I have read the answers to the question,"How do crystal oscillator start to work" in this forum. And the common answer which I got is that, there are many frequency around the crystal. The crystal will pick up these all noise signal frequencies and send it to the internal amplifier and filter which will select the frequency and send it back to the crystal again which the barkhausan criterion being satisfied? Am I right? Please correct if I am wrong.

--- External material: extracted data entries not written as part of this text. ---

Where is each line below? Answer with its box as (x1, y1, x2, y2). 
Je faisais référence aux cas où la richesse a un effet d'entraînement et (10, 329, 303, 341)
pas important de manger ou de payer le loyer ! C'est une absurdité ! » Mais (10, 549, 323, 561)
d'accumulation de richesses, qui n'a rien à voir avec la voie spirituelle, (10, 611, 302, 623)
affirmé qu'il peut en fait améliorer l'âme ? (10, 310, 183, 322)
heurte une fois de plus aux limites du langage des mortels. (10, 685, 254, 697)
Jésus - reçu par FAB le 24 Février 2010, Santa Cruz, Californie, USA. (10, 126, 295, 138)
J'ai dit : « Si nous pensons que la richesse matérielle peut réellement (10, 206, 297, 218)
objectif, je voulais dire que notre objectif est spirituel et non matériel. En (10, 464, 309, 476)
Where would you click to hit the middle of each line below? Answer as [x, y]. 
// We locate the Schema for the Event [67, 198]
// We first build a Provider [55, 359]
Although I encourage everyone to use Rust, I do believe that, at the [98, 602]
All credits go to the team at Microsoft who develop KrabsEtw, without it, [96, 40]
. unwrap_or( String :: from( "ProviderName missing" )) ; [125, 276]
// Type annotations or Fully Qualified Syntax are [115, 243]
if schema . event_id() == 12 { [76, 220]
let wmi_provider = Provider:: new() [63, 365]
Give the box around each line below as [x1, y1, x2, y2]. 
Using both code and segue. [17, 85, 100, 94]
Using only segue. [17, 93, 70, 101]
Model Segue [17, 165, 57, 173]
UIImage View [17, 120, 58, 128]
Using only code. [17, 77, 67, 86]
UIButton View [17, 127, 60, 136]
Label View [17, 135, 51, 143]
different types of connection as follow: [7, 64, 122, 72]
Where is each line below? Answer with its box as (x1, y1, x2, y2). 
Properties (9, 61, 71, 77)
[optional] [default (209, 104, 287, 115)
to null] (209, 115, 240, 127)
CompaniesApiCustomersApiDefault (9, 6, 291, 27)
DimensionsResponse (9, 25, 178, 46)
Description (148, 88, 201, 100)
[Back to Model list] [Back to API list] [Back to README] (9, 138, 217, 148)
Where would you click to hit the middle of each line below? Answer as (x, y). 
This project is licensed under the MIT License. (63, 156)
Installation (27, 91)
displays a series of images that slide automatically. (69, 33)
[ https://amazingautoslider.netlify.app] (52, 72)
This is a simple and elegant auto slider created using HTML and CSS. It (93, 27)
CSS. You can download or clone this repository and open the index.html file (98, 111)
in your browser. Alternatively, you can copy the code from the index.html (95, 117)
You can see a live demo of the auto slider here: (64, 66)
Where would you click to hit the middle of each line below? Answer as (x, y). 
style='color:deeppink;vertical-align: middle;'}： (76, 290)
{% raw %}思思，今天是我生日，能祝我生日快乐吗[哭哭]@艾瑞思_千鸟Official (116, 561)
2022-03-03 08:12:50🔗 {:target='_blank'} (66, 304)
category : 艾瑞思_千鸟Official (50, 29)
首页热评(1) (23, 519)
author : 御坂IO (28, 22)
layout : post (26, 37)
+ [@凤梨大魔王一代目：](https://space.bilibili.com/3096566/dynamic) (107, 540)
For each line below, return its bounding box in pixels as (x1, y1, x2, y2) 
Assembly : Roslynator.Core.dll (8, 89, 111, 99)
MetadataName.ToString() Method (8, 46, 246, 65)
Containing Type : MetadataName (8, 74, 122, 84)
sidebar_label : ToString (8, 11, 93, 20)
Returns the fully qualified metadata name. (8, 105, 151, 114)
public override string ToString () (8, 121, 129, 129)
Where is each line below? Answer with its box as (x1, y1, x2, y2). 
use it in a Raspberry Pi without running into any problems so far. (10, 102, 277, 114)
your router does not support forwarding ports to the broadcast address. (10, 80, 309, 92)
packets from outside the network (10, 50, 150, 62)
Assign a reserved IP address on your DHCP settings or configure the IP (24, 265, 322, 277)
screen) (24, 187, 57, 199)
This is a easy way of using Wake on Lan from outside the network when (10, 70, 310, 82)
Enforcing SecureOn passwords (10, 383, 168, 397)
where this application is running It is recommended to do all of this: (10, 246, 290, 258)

My doubt is that, I have a quartz crystal of 8MHz connected to an MCU. When I don't power the MCU, I am not getting any signal from the ends of the crystal (I probed using an Oscilloscope). I should get the noise frequencies at one end of the crystal,right? Since, the MCU (system) is powered down, I may not get the desired 8MHz with amplification. But I should get some signals at the ends of crystal,right? Or am I wrong?
Best Answer
The noise level of an unpowered XTAL oscillator is approximately computable; in this circuit, even with NO power, the 1Kohm resistor provides broadband electrical random noise:
simulate this circuit – Schematic created using CircuitLab
Assume 1Kohm Rnoise, which produces 4 nanoVolt RMS voltage per root_Hertz of bandwidth. The noise power scales up linearly with bandwidth; thus the noise voltage increases by the square_root of bandwidth. A 10 Hz bandwidth produces 4nV * sqrt(10) = 4 * 3.1 = 12.4 nanovolts RMS. That 8MHz crystal likely has Q of 80,000 or a bandwidth of 100 Hz. The noise voltage will be 4nV * sqrt(100) = 4nV * 10 = 40 nanoVolts.
Can we simulate that?
What is going on, in this simulation?
1) examine the lower-left plot "overall gain/phase response" and notice the RED-colored curve has a dip in the phase, but that phase does NOT REACH -180 degrees, thus Barkhausen is not satisfied; another 5 (FIVE) degrees phaseshift is needed. Hence the insertion of resistors into Crystal oscillators, to provide more phase shift.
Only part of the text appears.